Top of Input for this task
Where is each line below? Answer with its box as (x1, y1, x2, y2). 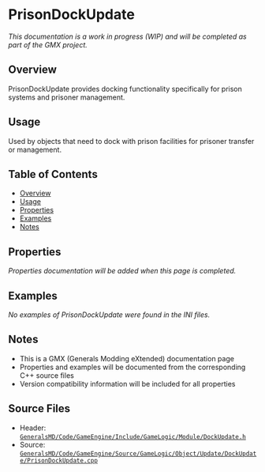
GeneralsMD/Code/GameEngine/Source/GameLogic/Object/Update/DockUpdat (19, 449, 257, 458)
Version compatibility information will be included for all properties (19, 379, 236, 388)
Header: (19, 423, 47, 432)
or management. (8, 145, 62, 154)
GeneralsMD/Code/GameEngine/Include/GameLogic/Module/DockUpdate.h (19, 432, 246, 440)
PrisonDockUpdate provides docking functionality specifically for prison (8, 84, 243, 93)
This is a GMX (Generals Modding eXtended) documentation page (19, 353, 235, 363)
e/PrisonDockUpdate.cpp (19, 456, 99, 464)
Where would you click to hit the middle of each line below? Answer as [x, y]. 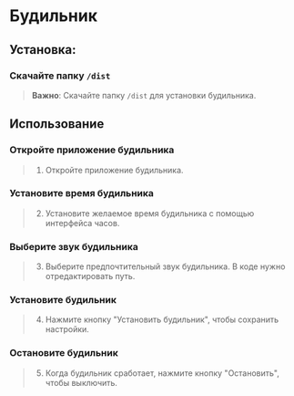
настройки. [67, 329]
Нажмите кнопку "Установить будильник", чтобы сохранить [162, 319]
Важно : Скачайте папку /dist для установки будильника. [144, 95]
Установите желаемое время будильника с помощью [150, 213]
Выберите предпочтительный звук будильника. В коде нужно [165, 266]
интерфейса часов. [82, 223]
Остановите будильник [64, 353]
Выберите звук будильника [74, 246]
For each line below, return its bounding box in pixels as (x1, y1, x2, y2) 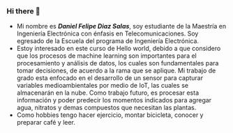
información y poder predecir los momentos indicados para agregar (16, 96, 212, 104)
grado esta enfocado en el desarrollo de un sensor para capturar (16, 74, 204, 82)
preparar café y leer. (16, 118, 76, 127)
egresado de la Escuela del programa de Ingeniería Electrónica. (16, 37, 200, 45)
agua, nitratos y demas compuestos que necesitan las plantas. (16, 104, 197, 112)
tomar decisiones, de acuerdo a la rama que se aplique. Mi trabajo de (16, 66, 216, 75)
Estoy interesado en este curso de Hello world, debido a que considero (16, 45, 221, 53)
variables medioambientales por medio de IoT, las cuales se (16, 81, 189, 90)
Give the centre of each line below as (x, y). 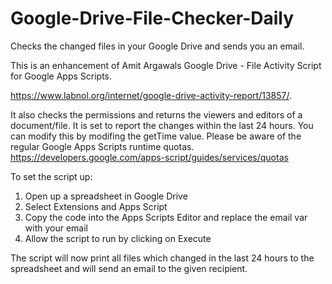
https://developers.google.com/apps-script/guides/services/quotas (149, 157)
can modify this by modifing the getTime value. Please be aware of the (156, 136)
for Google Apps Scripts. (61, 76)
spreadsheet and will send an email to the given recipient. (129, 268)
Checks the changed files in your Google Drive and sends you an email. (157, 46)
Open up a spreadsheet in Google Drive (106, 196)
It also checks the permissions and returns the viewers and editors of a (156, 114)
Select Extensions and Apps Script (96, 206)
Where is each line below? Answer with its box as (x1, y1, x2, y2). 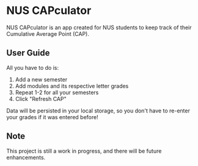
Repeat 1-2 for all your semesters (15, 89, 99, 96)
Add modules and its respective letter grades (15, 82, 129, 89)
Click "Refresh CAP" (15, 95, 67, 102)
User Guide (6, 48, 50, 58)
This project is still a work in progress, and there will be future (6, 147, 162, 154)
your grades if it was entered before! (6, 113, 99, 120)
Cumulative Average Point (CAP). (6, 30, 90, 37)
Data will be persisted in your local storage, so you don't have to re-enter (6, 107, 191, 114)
Bottom of Input for this task
## Exercise prompt
Set the pictures aside and reproduce exactly the lines above, from the line holding "интерфейса часов. [82, 223]" through the line holding "egresado de la", both included, with nothing else.

## Solution to the problem
интерфейса часов. [82, 223]
Остановите будильник [64, 353]
Выберите звук будильника [74, 246]
For each line below, return its bounding box in pixels as (x1, y1, x2, y2) 
información y poder predecir los momentos indicados para agregar (16, 96, 212, 104)
grado esta enfocado en el desarrollo de un sensor para capturar (16, 74, 204, 82)
preparar café y leer. (16, 118, 76, 127)
egresado de la Escuela del programa de Ingeniería Electrónica. (16, 37, 200, 45)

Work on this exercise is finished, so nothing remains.